Aim of the exercise: Return the full listing character for character, without its pictures.

Data for analysis:
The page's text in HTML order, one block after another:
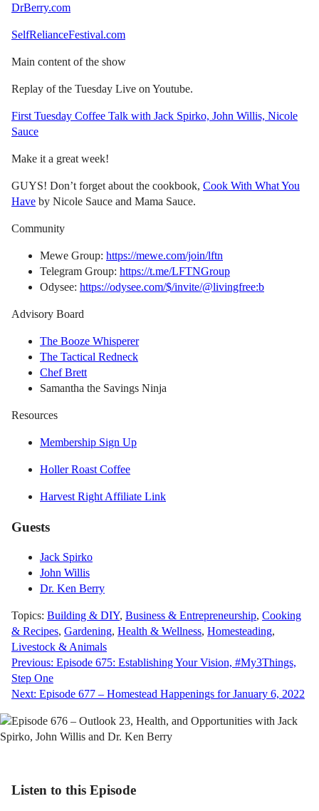
DrBerry.com
SelfRelianceFestival.com
Main content of the show
Replay of the Tuesday Live on Youtube.
First Tuesday Coffee Talk with Jack Spirko, John Willis, Nicole
Sauce
Make it a great week!
GUYS! Don’t forget about the cookbook, Cook With What You
Have by Nicole Sauce and Mama Sauce.
Community
Mewe Group: https://mewe.com/join/lftn
Telegram Group: https://t.me/LFTNGroup
Odysee: https://odysee.com/$/invite/@livingfree:b
Advisory Board
The Booze Whisperer
The Tactical Redneck
Chef Brett
Samantha the Savings Ninja
Resources
Membership Sign Up
Holler Roast Coffee
Harvest Right Affiliate Link
Guests
Jack Spirko
John Willis
Dr. Ken Berry
Topics: Building & DIY, Business & Entrepreneurship, Cooking
& Recipes, Gardening, Health & Wellness, Homesteading,
Livestock & Animals
Post
navigation
Previous: Episode 675: Establishing Your Vision, #My3Things,
Step One
Next: Episode 677 – Homestead Happenings for January 6, 2022
Listen to this Episode

Task response:
The page's text in HTML order, one block after another:
DrBerry.com
SelfRelianceFestival.com
Main content of the show
Replay of the Tuesday Live on Youtube.
First Tuesday Coffee Talk with Jack Spirko, John Willis, Nicole
Sauce
Make it a great week!
GUYS! Don’t forget about the cookbook, Cook With What You
Have by Nicole Sauce and Mama Sauce.
Community
Mewe Group: https://mewe.com/join/lftn
Telegram Group: https://t.me/LFTNGroup
Odysee: https://odysee.com/$/invite/@livingfree:b
Advisory Board
The Booze Whisperer
The Tactical Redneck
Chef Brett
Samantha the Savings Ninja
Resources
Membership Sign Up
Holler Roast Coffee
Harvest Right Affiliate Link
Guests
Jack Spirko
John Willis
Dr. Ken Berry
Topics: Building & DIY, Business & Entrepreneurship, Cooking
& Recipes, Gardening, Health & Wellness, Homesteading,
Livestock & Animals
Post
navigation
Previous: Episode 675: Establishing Your Vision, #My3Things,
Step One
Next: Episode 677 – Homestead Happenings for January 6, 2022
Listen to this Episode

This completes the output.